▶ [Your assignment] Copy out all the lines of the data precisely, omitting any pictures.

▶ [Input records]

=-=-=-=-=

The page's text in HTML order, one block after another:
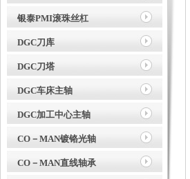
银泰PMI滚珠丝杠
DGC刀库
DGC刀塔
DGC车床主轴
DGC加工中心主轴
CO－MAN镀铬光轴
CO－MAN直线轴承
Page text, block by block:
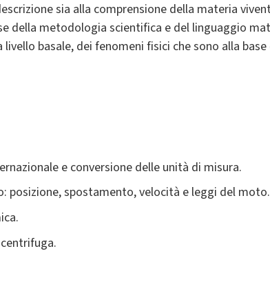
sia alla comprensione della materia
della metodologia scientifica e del linguaggio
basale, dei fenomeni fisici che sono alla
e conversione delle unità di misura.
posizione, spostamento, velocità e leggi del moto.
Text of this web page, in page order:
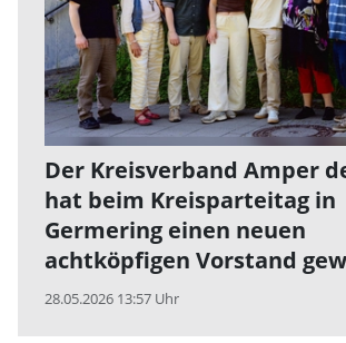
Der Kreisverband Amper
hat beim Kreisparteitag in
Germering einen neuen
achtköpfigen Vorstand
28.05.2026 13:57 Uhr
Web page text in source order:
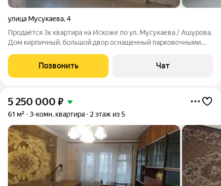
улица Мусукаева,4
Продаётся 3к квартира на Искоже по ул. Мусукаева / Ашурова.
Дом кирпичный, большой двор оснащенный парковочными
студийного типа и две раздельные комнаты, балкон с комнаты.
Отличный вариант как для
Позвонить Чат
5 250 000 ₽
61 м² 3-комн. квартира 2 этаж из 5
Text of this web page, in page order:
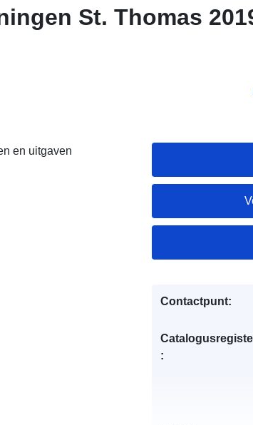
St. Thomas
en uitgaven
Contactpunt:
:
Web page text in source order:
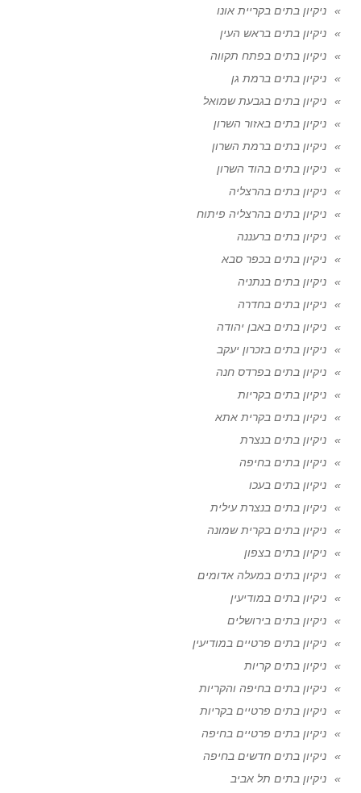
ניקיון בתים בקריית אונו
ניקיון בתים בראש העין
ניקיון בתים בפתח תקווה
ניקיון בתים ברמת גן
ניקיון בתים בגבעת שמואל
ניקיון בתים באזור השרון
ניקיון בתים ברמת השרון
ניקיון בתים בהוד השרון
ניקיון בתים בהרצליה
ניקיון בתים בהרצליה פיתוח
ניקיון בתים ברעננה
ניקיון בתים בכפר סבא
ניקיון בתים בנתניה
ניקיון בתים בחדרה
ניקיון בתים באבן יהודה
ניקיון בתים בזכרון יעקב
ניקיון בתים בפרדס חנה
ניקיון בתים בקריות
ניקיון בתים בקרית אתא
ניקיון בתים בנצרת
ניקיון בתים בחיפה
ניקיון בתים בעכו
ניקיון בתים בנצרת עילית
ניקיון בתים בקרית שמונה
ניקיון בתים בצפון
ניקיון בתים במעלה אדומים
ניקיון בתים במודיעין
ניקיון בתים בירושלים
ניקיון בתים פרטיים במודיעין
ניקיון בתים קריות
ניקיון בתים בחיפה והקריות
ניקיון בתים פרטיים בקריות
ניקיון בתים פרטיים בחיפה
ניקיון בתים חדשים בחיפה
ניקיון בתים תל אביב
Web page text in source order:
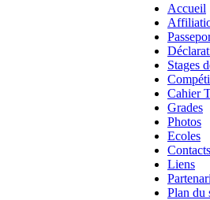
Accueil
Stages
Cahier
Grades
Photos
Ecoles
Contacts
Liens
Plan du
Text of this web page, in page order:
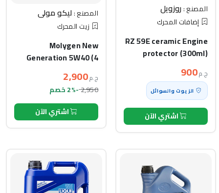
المصنع :روزويل
إضافات المحرك
RZ 59E ceramic Engine
protector (300ml)
ج.م900
الزيوت والسوائل
اشتري الآن
المصنع :ليكو مولي
زيت المحرك
Molygen New
Generation 5W40 (4
ج.م2,900
2,950-2% خصم
اشتري الآن
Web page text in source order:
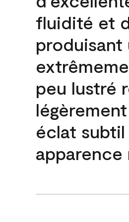
fluidité et
peu lustré
éclat
apparence
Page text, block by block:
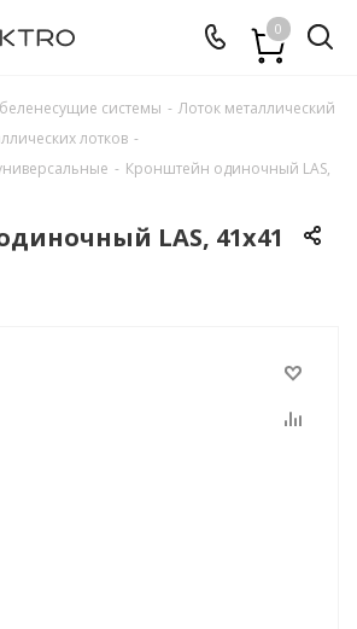
0
системы - Лоток металлический
лотков -
- Кронштейн одиночный LAS,
LAS, 41х41
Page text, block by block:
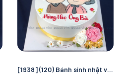
[1938] (120) Bánh sinh nhật vẽ tặng Ông Bà - Ghi dấu ấn hạnh phúc
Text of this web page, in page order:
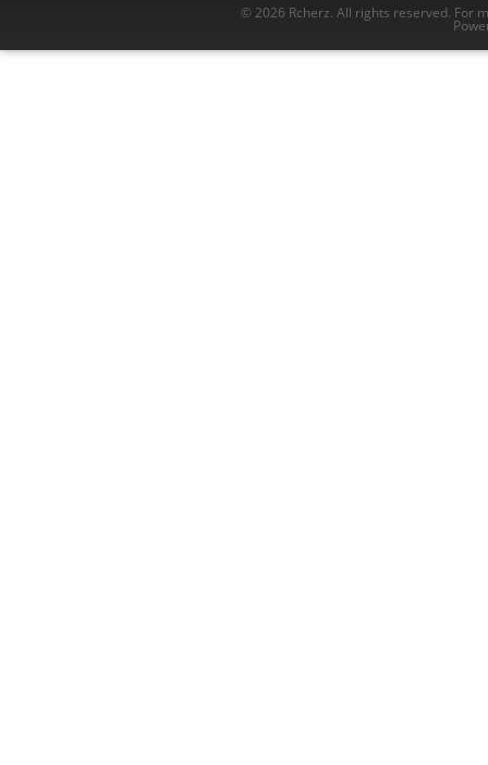
© 2026 Rcherz. All rights reserved. For
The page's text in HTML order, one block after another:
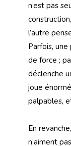
n’est pas
l’autre
Parfois,
de force ;
déclenche
joue
palpables,
En
n’aiment
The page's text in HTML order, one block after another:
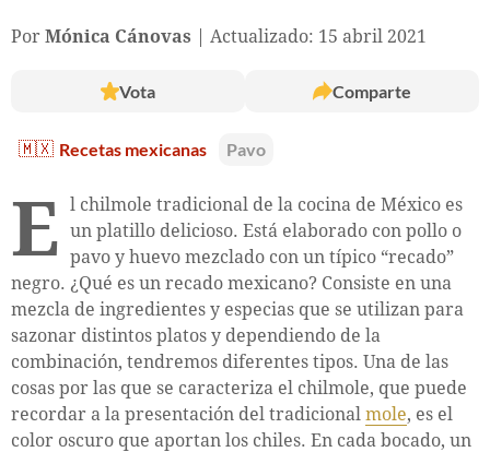
Por Mónica Cánovas Actualizado: 15 abril 2021
Vota Comparte
🇲🇽 Recetas mexicanas Pavo
E l chilmole tradicional de la cocina de México es
un platillo delicioso. Está elaborado con pollo o
pavo y huevo mezclado con un típico “recado”
negro. ¿Qué es un recado mexicano? Consiste en una
mezcla de ingredientes y especias que se utilizan para
sazonar distintos platos y dependiendo de la
combinación, tendremos diferentes tipos. Una de las
cosas por las que se caracteriza el chilmole, que puede
recordar a la presentación del tradicional mole, es el
color oscuro que aportan los chiles. En cada bocado, un
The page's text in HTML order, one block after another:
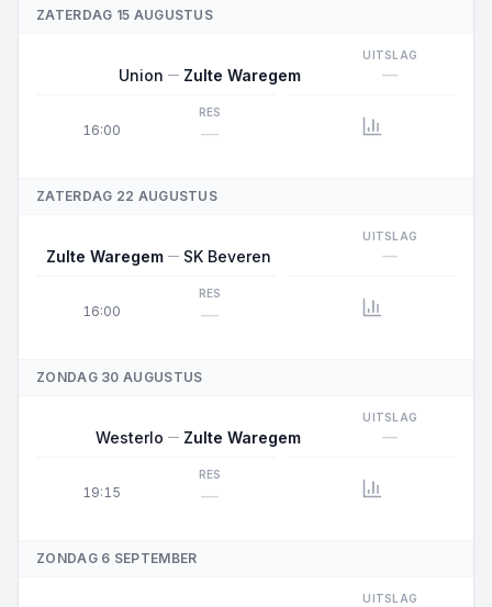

=-=-=-=-=

▶ [Reply]
The page's text in HTML order, one block after another:
银泰PMI滚珠丝杠
DGC刀库
DGC刀塔
DGC车床主轴
DGC加工中心主轴
CO－MAN镀铬光轴
CO－MAN直线轴承
Page text, block by block:
sia alla comprensione della materia
della metodologia scientifica e del linguaggio
basale, dei fenomeni fisici che sono alla
e conversione delle unità di misura.
posizione, spostamento, velocità e leggi del moto.
Text of this web page, in page order:
Der Kreisverband Amper
hat beim Kreisparteitag in
Germering einen neuen
achtköpfigen Vorstand
28.05.2026 13:57 Uhr
Web page text in source order:
улица Мусукаева,4
Продаётся 3к квартира на Искоже по ул. Мусукаева / Ашурова.
Дом кирпичный, большой двор оснащенный парковочными
студийного типа и две раздельные комнаты, балкон с комнаты.
Отличный вариант как для
Позвонить Чат
5 250 000 ₽
61 м² 3-комн. квартира 2 этаж из 5
Text of this web page, in page order:
St. Thomas
en uitgaven
Contactpunt:
:
Web page text in source order:
ניקיון בתים בקריית אונו
ניקיון בתים בראש העין
ניקיון בתים בפתח תקווה
ניקיון בתים ברמת גן
ניקיון בתים בגבעת שמואל
ניקיון בתים באזור השרון
ניקיון בתים ברמת השרון
ניקיון בתים בהוד השרון
ניקיון בתים בהרצליה
ניקיון בתים בהרצליה פיתוח
ניקיון בתים ברעננה
ניקיון בתים בכפר סבא
ניקיון בתים בנתניה
ניקיון בתים בחדרה
ניקיון בתים באבן יהודה
ניקיון בתים בזכרון יעקב
ניקיון בתים בפרדס חנה
ניקיון בתים בקריות
ניקיון בתים בקרית אתא
ניקיון בתים בנצרת
ניקיון בתים בחיפה
ניקיון בתים בעכו
ניקיון בתים בנצרת עילית
ניקיון בתים בקרית שמונה
ניקיון בתים בצפון
ניקיון בתים במעלה אדומים
ניקיון בתים במודיעין
ניקיון בתים בירושלים
ניקיון בתים פרטיים במודיעין
ניקיון בתים קריות
ניקיון בתים בחיפה והקריות
ניקיון בתים פרטיים בקריות
ניקיון בתים פרטיים בחיפה
ניקיון בתים חדשים בחיפה
ניקיון בתים תל אביב
Web page text in source order:
Accueil
Stages
Cahier
Grades
Photos
Ecoles
Contacts
Liens
Plan du
Text of this web page, in page order:
المصنع :روزويل
إضافات المحرك
RZ 59E ceramic Engine
protector (300ml)
ج.م900
الزيوت والسوائل
اشتري الآن
المصنع :ليكو مولي
زيت المحرك
Molygen New
Generation 5W40 (4
ج.م2,900
2,950-2% خصم
اشتري الآن
Web page text in source order:
fluidité et
peu lustré
éclat
apparence
Page text, block by block:
0
системы - Лоток металлический
лотков -
- Кронштейн одиночный LAS,
LAS, 41х41
Page text, block by block:
[1938] (120) Bánh sinh nhật vẽ tặng Ông Bà - Ghi dấu ấn hạnh phúc
Text of this web page, in page order:
© 2026 Rcherz. All rights reserved. For
The page's text in HTML order, one block after another:
n’est pas
l’autre
Parfois,
de force ;
déclenche
joue
palpables,
En
n’aiment
The page's text in HTML order, one block after another:
Por Mónica Cánovas Actualizado: 15 abril 2021
Vota Comparte
🇲🇽 Recetas mexicanas Pavo
E l chilmole tradicional de la cocina de México es
un platillo delicioso. Está elaborado con pollo o
pavo y huevo mezclado con un típico “recado”
negro. ¿Qué es un recado mexicano? Consiste en una
mezcla de ingredientes y especias que se utilizan para
sazonar distintos platos y dependiendo de la
combinación, tendremos diferentes tipos. Una de las
cosas por las que se caracteriza el chilmole, que puede
recordar a la presentación del tradicional mole, es el
color oscuro que aportan los chiles. En cada bocado, un
The page's text in HTML order, one block after another:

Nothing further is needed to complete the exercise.